### EXERCISE AIM
The answer must reproduce all of the data below exactly and contain no images.

### TASK DATA
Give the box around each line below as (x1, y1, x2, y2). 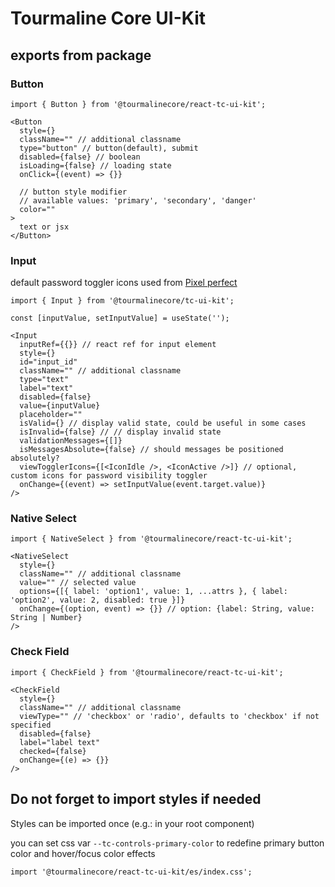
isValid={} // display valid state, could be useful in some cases (19, 418, 307, 429)
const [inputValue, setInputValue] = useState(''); (10, 313, 230, 324)
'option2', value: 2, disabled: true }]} (10, 595, 186, 606)
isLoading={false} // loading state (19, 160, 172, 171)
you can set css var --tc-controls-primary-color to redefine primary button (10, 837, 325, 849)
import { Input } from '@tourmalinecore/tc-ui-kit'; (10, 296, 235, 306)
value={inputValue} (19, 401, 101, 411)
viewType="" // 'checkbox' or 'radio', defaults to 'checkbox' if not (19, 711, 320, 721)

### SOLUTION BELOW
Give the box around each line below as (x1, y1, x2, y2). 
isValid={} // display valid state, could be useful in some cases (19, 418, 307, 429)
const [inputValue, setInputValue] = useState(''); (10, 313, 230, 324)
'option2', value: 2, disabled: true }]} (10, 595, 186, 606)
isLoading={false} // loading state (19, 160, 172, 171)
you can set css var --tc-controls-primary-color to redefine primary button (10, 837, 325, 849)
import { Input } from '@tourmalinecore/tc-ui-kit'; (10, 296, 235, 306)
value={inputValue} (19, 401, 101, 411)
viewType="" // 'checkbox' or 'radio', defaults to 'checkbox' if not (19, 711, 320, 721)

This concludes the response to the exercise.